Clustering taxonomy sequences

biojack · August 3, 2022, 10:53am

Hi

I wonder if there a possibility to perform OTU clustering 99% around taxonomy sequences within qiime software.

I found vsearch tool for similar purpose but it requires some frequency table. In fact I don't have and don't need such table for that analysis. I have only original sequences with taxonomy labels.

Also I would wish that such clustering work as filter ( so some sequences are uniting in cluster with some most represantative label and others remain the same)

Most close I found in ReSCRIPT like "dereplicate" function, but it works like 100% Clustering, so I need the same but 99% clustering.

Is such possibility within qiime? If no - could you suggest software for such tools.

Thank you for attention

SoilRotifer · August 3, 2022, 3:46pm

Hi @biojack,

Everything you need is available within the QIIME 2 documentation.

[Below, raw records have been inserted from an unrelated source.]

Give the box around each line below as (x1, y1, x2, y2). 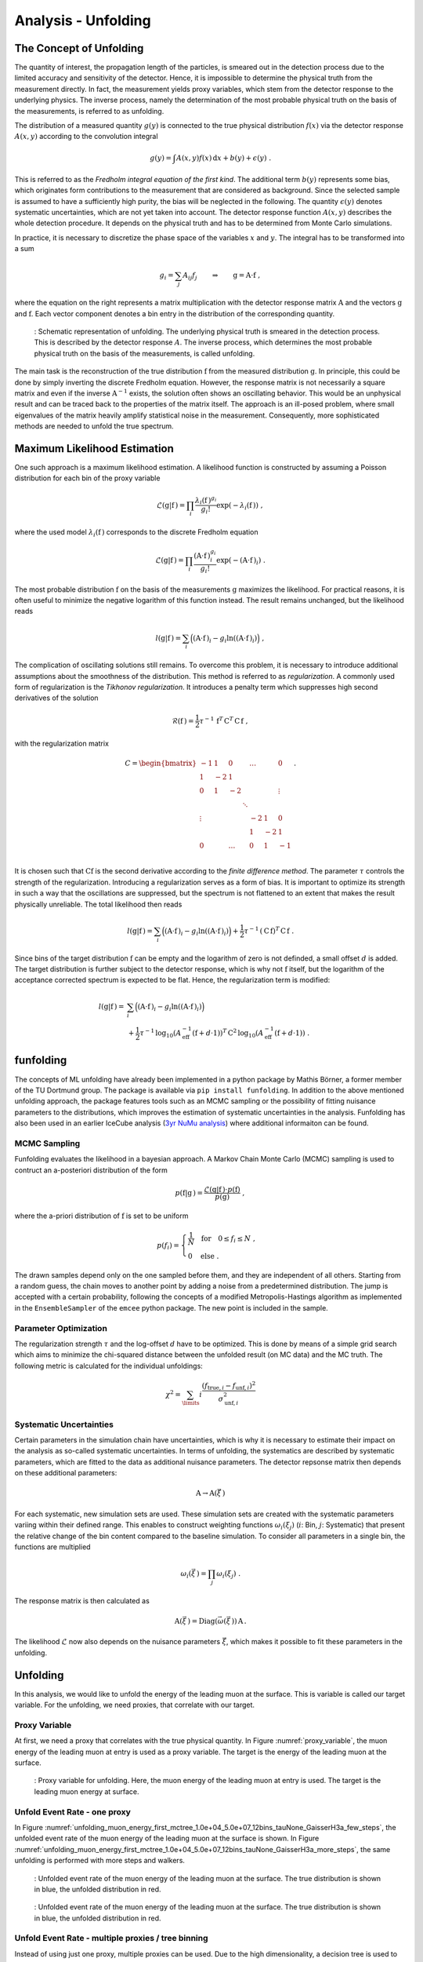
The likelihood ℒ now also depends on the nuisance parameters (14, 1637, 221, 1647)
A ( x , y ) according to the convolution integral (14, 132, 158, 141)
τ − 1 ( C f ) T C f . (244, 925, 295, 935)
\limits (181, 1399, 200, 1407)
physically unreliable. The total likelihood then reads (14, 899, 183, 909)
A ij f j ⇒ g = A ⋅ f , (183, 271, 261, 282)
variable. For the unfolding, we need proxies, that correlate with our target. (14, 1700, 255, 1710)
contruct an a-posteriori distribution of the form (14, 1165, 168, 1175)
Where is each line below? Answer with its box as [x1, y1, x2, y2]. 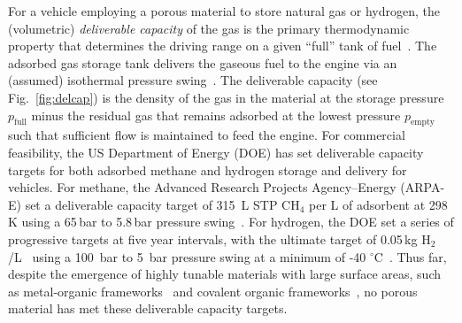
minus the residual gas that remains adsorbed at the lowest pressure [31, 105, 401, 124]
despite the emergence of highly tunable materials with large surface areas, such [8, 265, 441, 283]
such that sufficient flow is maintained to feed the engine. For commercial [8, 126, 405, 144]
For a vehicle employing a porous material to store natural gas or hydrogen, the [8, 2, 440, 19]
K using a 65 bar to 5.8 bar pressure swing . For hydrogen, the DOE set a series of [8, 212, 454, 231]
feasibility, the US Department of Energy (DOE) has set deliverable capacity [8, 142, 424, 161]
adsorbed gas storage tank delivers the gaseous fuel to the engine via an [8, 53, 397, 72]
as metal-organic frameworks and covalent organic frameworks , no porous [8, 281, 418, 300]
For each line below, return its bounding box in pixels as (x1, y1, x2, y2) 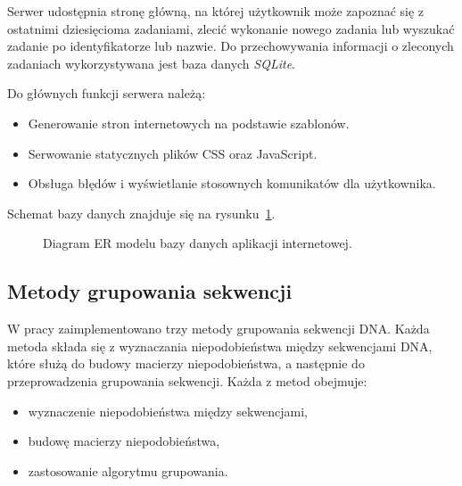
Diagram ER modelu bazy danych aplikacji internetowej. (43, 234, 352, 252)
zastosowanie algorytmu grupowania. (28, 461, 228, 480)
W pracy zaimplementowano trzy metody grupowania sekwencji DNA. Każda (7, 319, 430, 338)
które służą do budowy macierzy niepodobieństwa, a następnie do (7, 354, 365, 373)
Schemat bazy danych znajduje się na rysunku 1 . (7, 203, 276, 222)
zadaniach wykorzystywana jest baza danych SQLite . (7, 54, 295, 72)
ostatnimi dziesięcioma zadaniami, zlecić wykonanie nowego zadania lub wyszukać (7, 19, 455, 37)
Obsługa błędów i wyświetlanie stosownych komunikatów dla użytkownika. (28, 174, 436, 193)
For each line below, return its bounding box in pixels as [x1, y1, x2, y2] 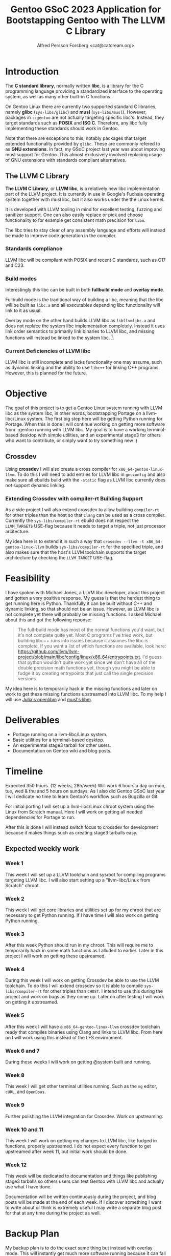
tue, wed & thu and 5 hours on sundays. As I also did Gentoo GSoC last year [5, 788, 165, 794]
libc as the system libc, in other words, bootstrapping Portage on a [5, 410, 145, 416]
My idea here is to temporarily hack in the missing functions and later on [5, 685, 157, 692]
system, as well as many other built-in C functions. [5, 93, 112, 99]
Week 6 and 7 [5, 1047, 40, 1054]
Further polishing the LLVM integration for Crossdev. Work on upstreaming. [5, 1113, 163, 1119]
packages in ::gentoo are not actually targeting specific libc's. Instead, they [5, 114, 164, 120]
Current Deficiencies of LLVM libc [5, 347, 91, 354]
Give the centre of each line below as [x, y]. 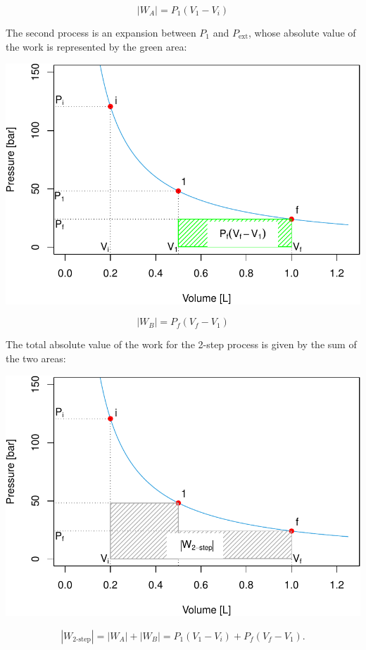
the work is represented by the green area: [96, 46]
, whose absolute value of [302, 32]
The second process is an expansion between [101, 32]
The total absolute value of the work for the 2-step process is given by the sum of [181, 344]
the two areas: [36, 358]
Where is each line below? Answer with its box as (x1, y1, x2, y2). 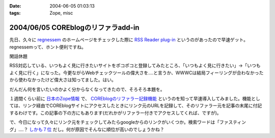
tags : (9, 10, 21, 16)
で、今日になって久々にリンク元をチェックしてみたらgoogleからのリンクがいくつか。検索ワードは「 (9, 119, 220, 125)
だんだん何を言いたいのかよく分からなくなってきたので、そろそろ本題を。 (9, 86, 165, 92)
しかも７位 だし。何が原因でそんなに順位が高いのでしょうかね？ (29, 126, 165, 132)
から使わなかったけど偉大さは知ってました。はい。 (9, 77, 117, 83)
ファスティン (219, 119, 246, 125)
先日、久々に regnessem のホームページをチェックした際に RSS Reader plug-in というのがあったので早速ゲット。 (9, 37, 248, 43)
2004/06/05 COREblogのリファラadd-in (9, 23, 140, 32)
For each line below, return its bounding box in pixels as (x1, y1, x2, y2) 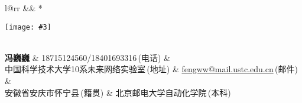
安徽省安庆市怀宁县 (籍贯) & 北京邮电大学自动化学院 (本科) (5, 86, 231, 98)
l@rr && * (5, 2, 43, 14)
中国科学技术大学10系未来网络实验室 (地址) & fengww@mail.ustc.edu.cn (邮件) (5, 63, 298, 75)
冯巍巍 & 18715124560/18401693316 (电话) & (5, 51, 171, 63)
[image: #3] (5, 22, 51, 31)
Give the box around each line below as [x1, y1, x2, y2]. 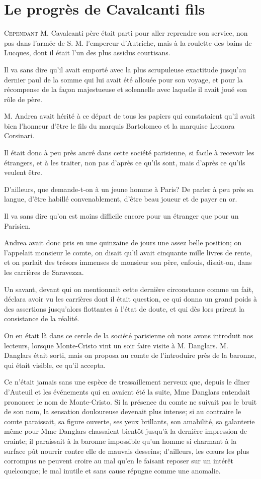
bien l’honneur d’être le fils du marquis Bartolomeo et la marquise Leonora [4, 120, 235, 131]
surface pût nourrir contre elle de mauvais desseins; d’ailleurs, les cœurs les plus [4, 445, 249, 456]
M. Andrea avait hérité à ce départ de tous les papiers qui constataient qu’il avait [4, 111, 255, 121]
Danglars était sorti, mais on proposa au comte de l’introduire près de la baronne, [4, 350, 256, 360]
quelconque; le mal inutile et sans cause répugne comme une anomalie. [4, 465, 221, 475]
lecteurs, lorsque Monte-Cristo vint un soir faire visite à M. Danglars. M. [4, 340, 228, 350]
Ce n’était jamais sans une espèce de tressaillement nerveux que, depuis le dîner [4, 376, 250, 387]
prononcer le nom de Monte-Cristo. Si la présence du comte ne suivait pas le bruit [4, 396, 257, 407]
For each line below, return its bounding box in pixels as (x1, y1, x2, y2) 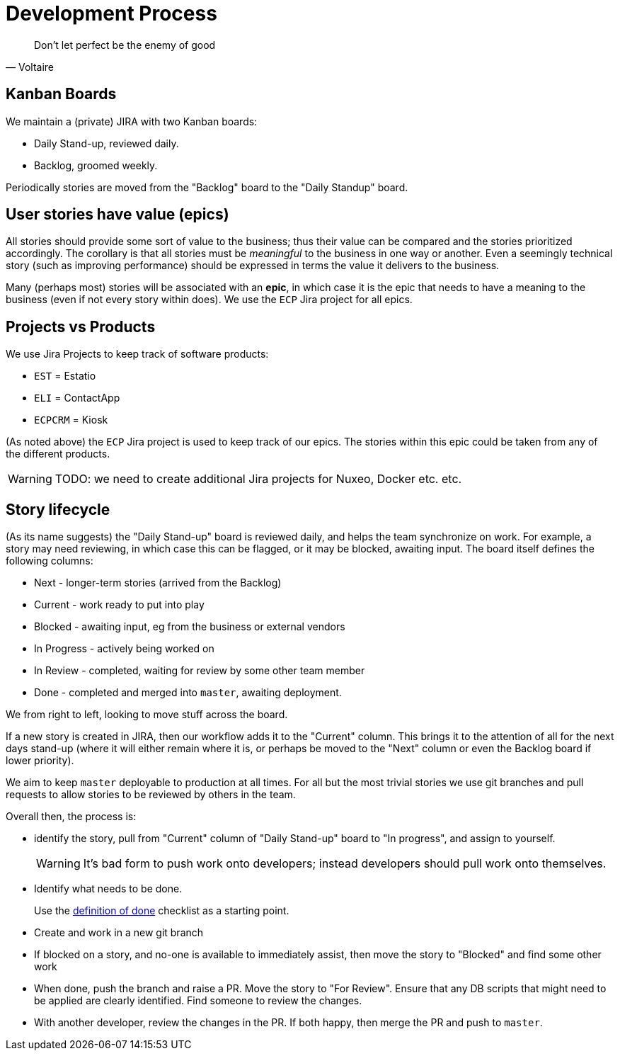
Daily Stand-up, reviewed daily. (34, 137, 179, 149)
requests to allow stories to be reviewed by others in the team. (6, 788, 296, 801)
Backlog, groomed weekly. (34, 159, 158, 171)
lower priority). (6, 754, 74, 767)
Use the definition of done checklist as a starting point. (34, 904, 289, 917)
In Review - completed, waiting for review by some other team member (34, 664, 365, 677)
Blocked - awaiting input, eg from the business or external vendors (34, 620, 345, 633)
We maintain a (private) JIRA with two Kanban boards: (6, 115, 258, 127)
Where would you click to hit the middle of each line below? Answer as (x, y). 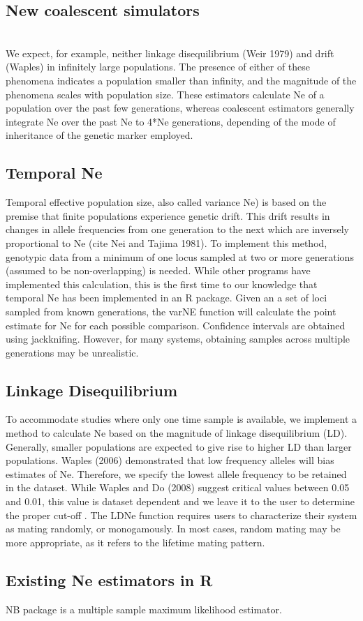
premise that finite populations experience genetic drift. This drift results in (168, 215)
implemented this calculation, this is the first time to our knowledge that (162, 284)
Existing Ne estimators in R (109, 579)
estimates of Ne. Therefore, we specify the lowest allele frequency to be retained (176, 473)
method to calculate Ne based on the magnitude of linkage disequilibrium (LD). (177, 433)
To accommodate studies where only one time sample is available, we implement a (181, 419)
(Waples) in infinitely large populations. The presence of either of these (158, 67)
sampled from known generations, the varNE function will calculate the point (171, 311)
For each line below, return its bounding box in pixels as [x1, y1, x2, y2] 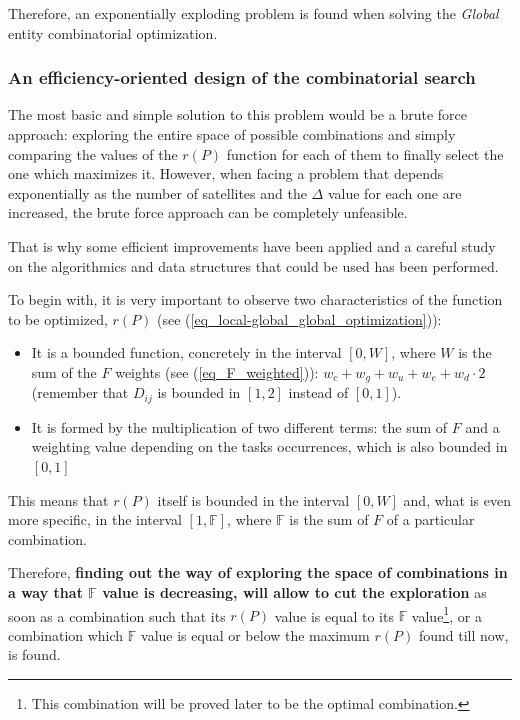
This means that [8, 489, 109, 510]
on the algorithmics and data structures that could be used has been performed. [8, 255, 499, 276]
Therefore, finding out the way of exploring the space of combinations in [8, 562, 508, 583]
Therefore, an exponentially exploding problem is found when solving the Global [8, 3, 499, 23]
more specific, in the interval [8, 509, 182, 530]
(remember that [31, 382, 129, 403]
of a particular [386, 509, 475, 530]
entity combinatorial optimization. [8, 22, 218, 43]
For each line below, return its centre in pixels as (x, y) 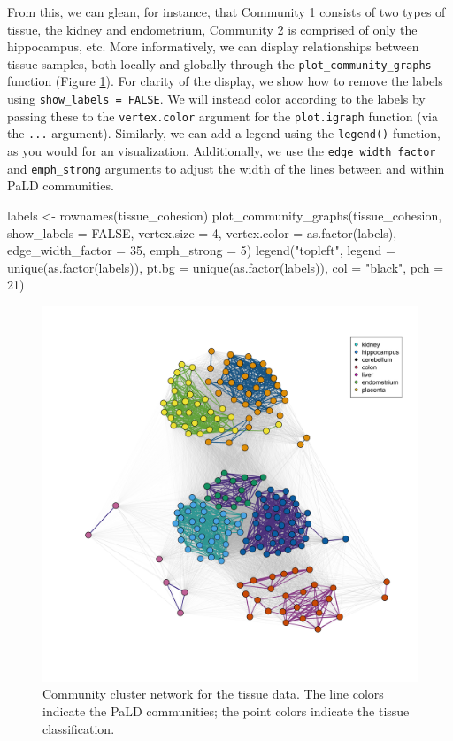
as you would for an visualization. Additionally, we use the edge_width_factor (222, 151)
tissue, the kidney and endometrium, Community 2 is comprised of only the (212, 29)
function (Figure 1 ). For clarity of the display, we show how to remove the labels (225, 81)
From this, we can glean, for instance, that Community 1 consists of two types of (226, 12)
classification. (79, 728)
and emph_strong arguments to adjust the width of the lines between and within (226, 168)
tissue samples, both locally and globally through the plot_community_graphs (219, 63)
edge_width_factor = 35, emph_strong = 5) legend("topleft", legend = (201, 250)
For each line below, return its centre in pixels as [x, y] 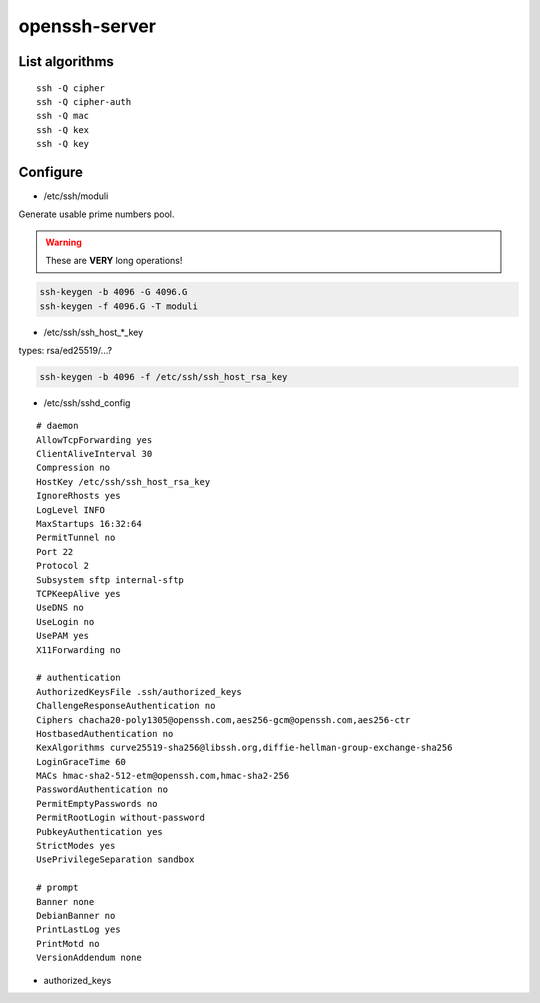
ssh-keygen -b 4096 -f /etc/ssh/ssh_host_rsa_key [163, 376]
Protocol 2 [63, 566]
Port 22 [55, 551]
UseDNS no [60, 608]
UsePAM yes [63, 636]
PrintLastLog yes [78, 929]
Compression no [73, 468]
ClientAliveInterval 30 [94, 454]
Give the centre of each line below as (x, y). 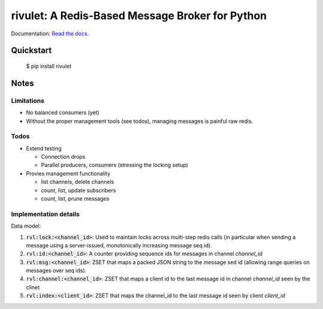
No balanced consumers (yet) (63, 113)
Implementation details (45, 214)
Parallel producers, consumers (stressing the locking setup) (115, 165)
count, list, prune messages (75, 198)
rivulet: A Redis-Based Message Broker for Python (139, 16)
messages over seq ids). (56, 271)
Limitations (28, 101)
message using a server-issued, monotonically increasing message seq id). (119, 245)
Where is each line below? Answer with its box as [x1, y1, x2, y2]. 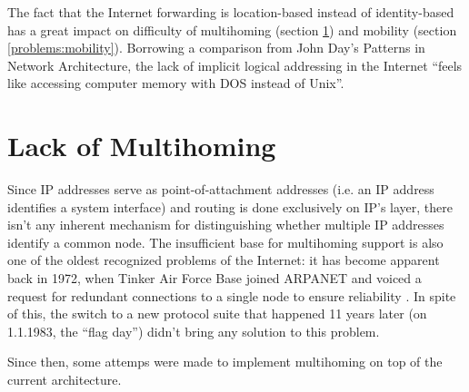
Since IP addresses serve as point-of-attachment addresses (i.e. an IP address [7, 180, 434, 199]
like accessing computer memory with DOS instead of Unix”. [7, 73, 344, 93]
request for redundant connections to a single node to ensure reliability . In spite [7, 286, 456, 305]
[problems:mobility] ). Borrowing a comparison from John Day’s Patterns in [7, 38, 425, 57]
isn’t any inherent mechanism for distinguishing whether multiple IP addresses [7, 215, 444, 234]
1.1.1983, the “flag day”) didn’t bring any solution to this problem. [7, 321, 380, 340]
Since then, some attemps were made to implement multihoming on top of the [7, 352, 443, 371]
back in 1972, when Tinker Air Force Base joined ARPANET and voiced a [7, 269, 422, 288]
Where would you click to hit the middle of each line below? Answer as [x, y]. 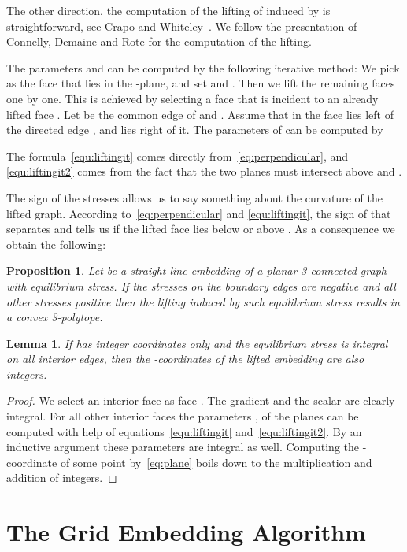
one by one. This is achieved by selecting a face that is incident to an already [192, 98]
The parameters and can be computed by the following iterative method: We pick [203, 67]
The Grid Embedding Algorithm [186, 532]
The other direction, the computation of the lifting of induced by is [168, 10]
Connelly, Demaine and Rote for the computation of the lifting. [159, 41]
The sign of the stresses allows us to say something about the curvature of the [194, 197]
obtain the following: [56, 244]
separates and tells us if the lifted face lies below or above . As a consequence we [201, 229]
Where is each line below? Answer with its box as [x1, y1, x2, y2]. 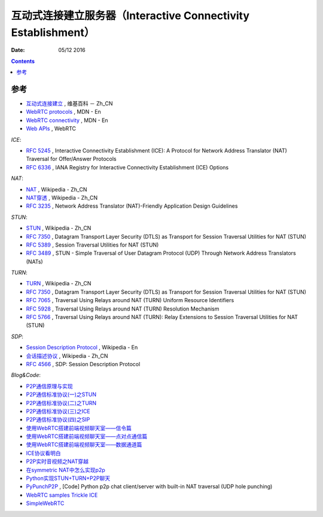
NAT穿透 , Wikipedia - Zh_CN [26, 194, 98, 201]
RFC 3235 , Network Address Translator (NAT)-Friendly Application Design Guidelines [26, 202, 238, 209]
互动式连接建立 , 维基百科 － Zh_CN [26, 100, 113, 107]
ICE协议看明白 [26, 449, 61, 457]
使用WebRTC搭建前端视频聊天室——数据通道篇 [26, 441, 142, 448]
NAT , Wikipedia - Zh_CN [26, 185, 87, 193]
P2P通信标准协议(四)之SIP [26, 416, 90, 423]
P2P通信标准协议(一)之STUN [26, 391, 97, 398]
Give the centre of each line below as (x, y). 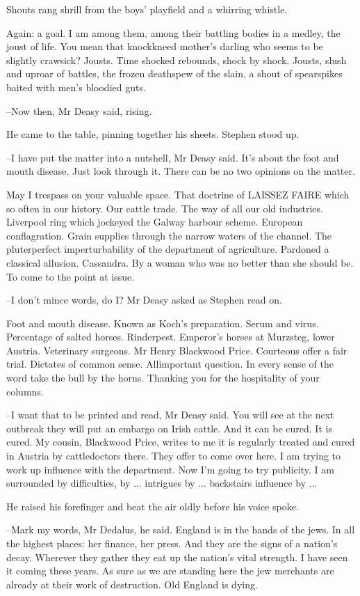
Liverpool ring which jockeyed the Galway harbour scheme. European (155, 222)
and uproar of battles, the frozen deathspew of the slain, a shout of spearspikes (174, 73)
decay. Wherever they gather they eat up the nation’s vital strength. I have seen (177, 557)
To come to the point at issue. (71, 276)
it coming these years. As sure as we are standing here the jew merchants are (170, 571)
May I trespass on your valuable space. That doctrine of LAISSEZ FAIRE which (178, 194)
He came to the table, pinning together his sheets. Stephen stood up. (153, 134)
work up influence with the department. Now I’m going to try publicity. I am (170, 469)
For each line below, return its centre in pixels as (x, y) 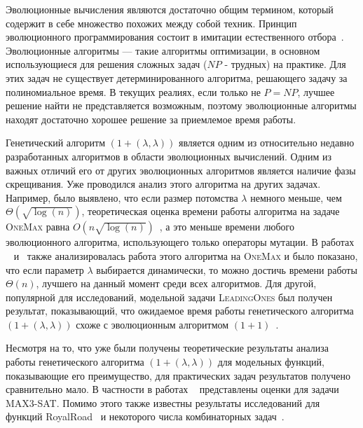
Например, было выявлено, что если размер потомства (122, 197)
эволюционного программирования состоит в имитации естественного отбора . (175, 37)
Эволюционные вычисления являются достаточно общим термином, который (170, 9)
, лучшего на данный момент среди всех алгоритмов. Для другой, (176, 283)
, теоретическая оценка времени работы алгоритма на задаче (211, 211)
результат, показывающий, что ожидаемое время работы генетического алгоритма (180, 311)
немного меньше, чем (296, 197)
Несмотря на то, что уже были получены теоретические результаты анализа (167, 348)
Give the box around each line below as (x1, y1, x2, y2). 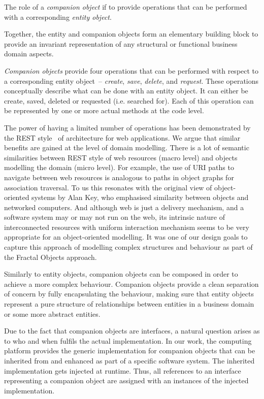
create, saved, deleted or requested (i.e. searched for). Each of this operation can (4, 95, 254, 106)
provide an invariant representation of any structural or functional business (4, 38, 238, 49)
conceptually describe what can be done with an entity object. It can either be (4, 85, 248, 96)
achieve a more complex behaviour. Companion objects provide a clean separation (4, 278, 259, 289)
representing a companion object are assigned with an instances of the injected (4, 375, 249, 386)
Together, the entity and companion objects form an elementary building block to (4, 28, 258, 39)
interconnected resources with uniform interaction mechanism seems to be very (4, 221, 249, 232)
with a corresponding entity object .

If you search for OTU clustering you'll find:

https://docs.qiime2.org/2022.2/tutorials/otu-clustering/

You can perform otu clustering on your raw sequences or on your denoised (deblur, DADA2) sequences.

biojack · August 3, 2022, 5:05pm

Hi @SoilRotifer

I read tutorial and it seems that there are two cases that I already described

using deriplicate ( which is 100% clustering, not 99% by the fact)
using vsearch cluster which use frequency table of features at input which I don't have and shouldn't must have for my task

Maybe I miss smth?

biojack · August 3, 2022, 5:08pm

In fact I need something simple command like

qiime vsearch cluster --i-sequences seqs.qza  --p-perc-identity 0.99 --o-clustered-sequences seqs_NR99.qza

SoilRotifer · August 3, 2022, 5:10pm

The page I linked you to shows this command:

qiime vsearch dereplicate-sequences
--i-sequences seqs.qza
--o-dereplicated-table table.qza
--o-dereplicated-sequences rep-seqs.qza

The table will be made for you. Then you proceed to cluster in the following step:

qiime vsearch cluster-features-de-novo
--i-table table.qza
--i-sequences rep-seqs.qza
--p-perc-identity 0.99
--o-clustered-table table-dn-99.qza
--o-clustered-sequences rep-seqs-dn-99.qza

-Mike

biojack · August 3, 2022, 5:15pm

Ohh.. Thanks! Looks like workaround

Interesting, why there is no possibility to perform this just as one command

Anyway thanks for your support

SoilRotifer · August 3, 2022, 5:21pm

This is how vsearch works. Also, it is more efficient to do dereplicate the data first, then cluster from that dereplicated set. Especially, if you’d like to cluster at several different similarity levels, then there is no need to dereplicate each time.

But I suppose a pipeline for this would be something to consider.

Good luck!

biojack · August 4, 2022, 4:10pm

@SoilRotifer

just wondering

I looked in RESCRIPt dereplicate manual and there is already --p-perc-identity parameter. So probably it would be better use RESCRIPt for same purpose instead of vsearch? If it do the same thing

SoilRotifer · August 4, 2022, 4:31pm

If your intent is to make a reference database based on clustered sequences, then yes you can use this approach. But if you are simply clustering your reads to generate OTUs for analyses, then you should use vsearch.

In general, we do not recommend clustering reads for the purposes of making a reference database as your ability to correctly assign taxonomy to your reads declines. This is covered in our RESCRIPt manuscript. Usually, clustering reference sequences is performed to reduce the file and memory size of the reference database when computational resources are limited.

system · September 4, 2022, 10:32pm

This topic was automatically closed 31 days after the last reply. New replies are no longer allowed.